======== Extracted information

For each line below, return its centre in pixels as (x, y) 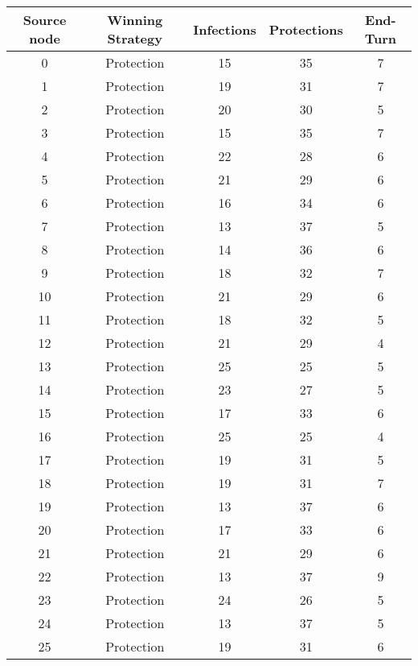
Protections (306, 29)
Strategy (135, 38)
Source (45, 20)
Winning (135, 20)
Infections (225, 29)

================

> [Prompt]: Images are to be skipped, and each line above is to be returned exactly.

> [Written response]:
For each line below, return its centre in pixels as (x, y) 
Protections (306, 29)
Strategy (135, 38)
Source (45, 20)
Winning (135, 20)
Infections (225, 29)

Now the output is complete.